Dedicated and Matrixed Switches
The P-ROC has support for the following dedicated and matrixed switch configurations:
- 32 dedicated switch inputs and an 8x8 switch matrix (96 switches total)
- 24 dedicated switch inputs and an 8x16 switch matrix (152 switches total)
If you're using the P-ROC in a machine with custom wiring, you're free to connect your switch wires to any of the available switch connectors on the P-ROC. Some of the connectors are 0.100" pitch (WPC-style), and others are 0.156" (Stern-style). Refer to the P-ROC Board Specifications for a detailed list of all of the switch connectors on the board.
The dedicated and matrixed switch inputs on the P-ROC use a voltage reference that comes from the power cable you use to power the P-ROC. In a WPC machine, the power cable provides 12V to the switch logic, and the comparator reference is 6V. In a Stern machine, the power cable provides 5V to the switch logic, and the comparator reference is 2.5V. When using the 4-pin ATX power supply style power connector, it works like a WPC machine with 12V on the switch logic and a comparator reference of 6V.
Connecting Dedicated Switches
All of the dedicated switch inputs on the P-ROC have pull-up resistors to the switch power rail (12V or 5V as mentioned above). Therefore, when a switch input is unused, the P-ROC will pull the line up to the switch power rail.
When wiring dedicated mechanical switches on your machine, make sure to wire them between the desired switch input and ground. When the switch is open, the corresponding pull-up resistor on the P-ROC will pull the line high. When the switch is closed, a connection to ground is made, and the P-ROC will see the line go low and detect the closing switch event. When the switch is opened again, the P-ROC will see the line go high and detect the opening switch event.

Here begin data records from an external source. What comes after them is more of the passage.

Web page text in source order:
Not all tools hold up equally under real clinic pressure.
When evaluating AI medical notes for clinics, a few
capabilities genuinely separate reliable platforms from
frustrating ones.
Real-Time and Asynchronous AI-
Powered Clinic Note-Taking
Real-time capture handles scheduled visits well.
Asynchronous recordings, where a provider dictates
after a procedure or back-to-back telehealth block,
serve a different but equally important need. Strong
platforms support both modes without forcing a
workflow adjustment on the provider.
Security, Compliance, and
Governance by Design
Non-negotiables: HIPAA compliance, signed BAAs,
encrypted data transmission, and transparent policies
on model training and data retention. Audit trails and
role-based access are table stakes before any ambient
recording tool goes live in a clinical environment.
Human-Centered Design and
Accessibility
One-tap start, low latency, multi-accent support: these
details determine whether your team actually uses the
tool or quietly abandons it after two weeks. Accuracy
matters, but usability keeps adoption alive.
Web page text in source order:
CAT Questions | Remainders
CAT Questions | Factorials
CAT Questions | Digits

Dedicated opto switches consist of an IR transmitter and a IR phototransistor (receiver). The transmitter gets connected directly to power through a current limiting resistor (resistor value depends on the power level and the specific type of IR transmitter you use) so that it always transmits. The phototransistor works similarly to a mechanical switch except reversed. The circuit is pulled high on the P-ROC when not enough light is detected by the phototransistor (ie. when a ball is blocking the light) and driven low when the light is not blocked.
Connecting Matrixed Switches
The P-ROC supports switch matrixes up to 8x16. When in use, the matrix functionality automatically scans the matrix, capturing switch events on each switch in the matrix as they occur.

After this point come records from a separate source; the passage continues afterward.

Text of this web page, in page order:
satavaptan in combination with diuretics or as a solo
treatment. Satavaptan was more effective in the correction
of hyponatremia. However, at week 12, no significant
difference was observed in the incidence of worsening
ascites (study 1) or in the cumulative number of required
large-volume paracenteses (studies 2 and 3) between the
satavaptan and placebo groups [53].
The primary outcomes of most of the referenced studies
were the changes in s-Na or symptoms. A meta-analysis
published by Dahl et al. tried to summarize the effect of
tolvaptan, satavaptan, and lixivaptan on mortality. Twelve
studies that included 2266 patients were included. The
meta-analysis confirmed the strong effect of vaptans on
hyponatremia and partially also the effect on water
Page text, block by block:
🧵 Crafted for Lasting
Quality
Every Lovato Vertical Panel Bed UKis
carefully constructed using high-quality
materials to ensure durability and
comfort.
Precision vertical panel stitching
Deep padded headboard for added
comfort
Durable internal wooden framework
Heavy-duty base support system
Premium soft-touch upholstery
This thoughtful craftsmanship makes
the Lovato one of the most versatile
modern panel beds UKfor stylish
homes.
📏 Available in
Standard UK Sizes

The topology of the matrix is 8 outputs (columns) and 16 inputs (rows). Refer to the P-ROC Board Specifications for a detailed listing of the connectors to use when wiring up your matrix. To use the full 8x16 matrix, you'll need to use the 0.156" pitch connectors. If you only need an 8x8 matrix, you can use either the 0.100" or 0.156" pitch connectors.

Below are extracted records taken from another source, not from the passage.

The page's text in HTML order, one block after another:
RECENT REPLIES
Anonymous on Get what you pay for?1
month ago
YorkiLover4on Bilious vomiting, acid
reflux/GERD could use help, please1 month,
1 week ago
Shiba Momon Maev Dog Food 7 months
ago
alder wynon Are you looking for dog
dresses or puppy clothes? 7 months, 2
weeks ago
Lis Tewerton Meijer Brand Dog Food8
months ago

When the P-ROC is scanning the matrix, it will drive each matrix output low, one at a time, while capturing the states on each of the inputs. By iterating through each output, it can capture the states of each and every switch on the matrix in a very short amount of time, configurable down to 1 millisecond.
All switches on your matrix need to have a 1N4004 or equivalent diode in series with the switch. It doesn't matter which side of the switch the diode is on. Just make sure to orient the diode so the bar end points towards the P-ROC matrix output.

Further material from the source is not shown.